Ascospores of Potamomyces sp. ex gr. P. armatisporus found in the 2nd Lusatian lignite seam in the Komorniki borehole (Ruja lignite deposit) clearly indicate warm and humid climate (Worobiec et al., 2022b, c), which is in accordance with results of studies of plant assemblages from this borehole. An analysis of floristic composition points to warm temperate climate conditions with mild winters (Worobiec et al., 2008), with a mean annual temperature in the range of 15.7–17.8 °C. The climate was generally described as humid based on the vegetation, including the presence of swamp forests and peat bogs (Worobiec et al., 2022b).
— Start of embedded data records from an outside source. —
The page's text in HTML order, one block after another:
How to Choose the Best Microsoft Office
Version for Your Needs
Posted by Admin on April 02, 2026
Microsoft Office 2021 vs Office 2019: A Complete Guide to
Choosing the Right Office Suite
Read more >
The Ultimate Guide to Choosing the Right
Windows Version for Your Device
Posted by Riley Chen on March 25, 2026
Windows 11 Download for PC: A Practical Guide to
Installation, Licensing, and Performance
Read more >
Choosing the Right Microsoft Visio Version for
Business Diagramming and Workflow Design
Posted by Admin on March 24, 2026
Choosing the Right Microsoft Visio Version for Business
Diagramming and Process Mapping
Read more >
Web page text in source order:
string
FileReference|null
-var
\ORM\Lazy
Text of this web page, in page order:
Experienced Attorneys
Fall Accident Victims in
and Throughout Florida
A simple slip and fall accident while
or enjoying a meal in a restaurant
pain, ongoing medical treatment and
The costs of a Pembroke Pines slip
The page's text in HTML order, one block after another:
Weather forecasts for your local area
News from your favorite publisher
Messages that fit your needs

The fungal assemblages from lignite deposits at the Drzewce opencast pit and Chłapowo do not comprise taxa that could be used as direct proxies of warm climate. However, numerous remains of epiphyllous fungi (sporocarps of the fossil-genera Phragmothyrites, Plochmopeltinites and Trichothyrites) may suggest a humid palaeoenvironment (Worobiec et al., 2022a, 2025a). Modern epiphyllous fungi show the highest abundance and taxonomic diversity in humid regions across the globe, because high annual rainfall and elevated air moisture are important for their growth (Tripathi, 2009; Piepenbring et al., 2011; Conran et al., 2016; Worobiec & Worobiec, 2017). Accordingly, results of palynological investigations indicate a warm and humid climate during the formation of these lignite seams (Worobiec et al., 2022a, 2025a).
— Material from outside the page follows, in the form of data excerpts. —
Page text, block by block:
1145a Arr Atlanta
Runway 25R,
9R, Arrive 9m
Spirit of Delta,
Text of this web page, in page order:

Palynological studies of coal-bearing deposits are a crucial tool to reconstruct the palaeoenvironment of peat-forming ancient wetlands. Classic palynological analysis (pollen and spores) is key to determining the composition and ecology of peat-forming plant communities and changes during the formation of peat deposits, as well as concomitant climatic conditions. Fungal non-pollen palynomorphs are also potentially valuable palaeoenvironmental indicators. However, pre-Quaternary fungal NPP are rarely investigated, and their potential as a source of data for palaeoecological interpretations of Neogene coal-forming environments is often overlooked.
Studies of fungal non-pollen palynomorphs from Miocene lignite deposits in Poland clearly demonstrate that, when coupled with other proxies, fungal remains can add to the palaeoenvironmental picture obtained from classic pollen analysis. Fossil fungi play a significant role in multiproxy reconstructions, providing information on wetland hydrology, vegetation structure and density, temperature, humidity and plant-fungal interactions. They may confirm and complement palaeovegetational and palaeoclimatic inferences derived from classic palynology, creating a comprehensive picture of Miocene coal-forming environments. This is clearly visible, for example, in the case of the Chłapowo lignite seam, where changes in the abundance of ecological groups of fungi, in correlation with the variability of other palynomorphs and palynofacies, clearly indicate changes in plant communities associated with palaeoenvironmental variability (Worobiec et al., 2025a).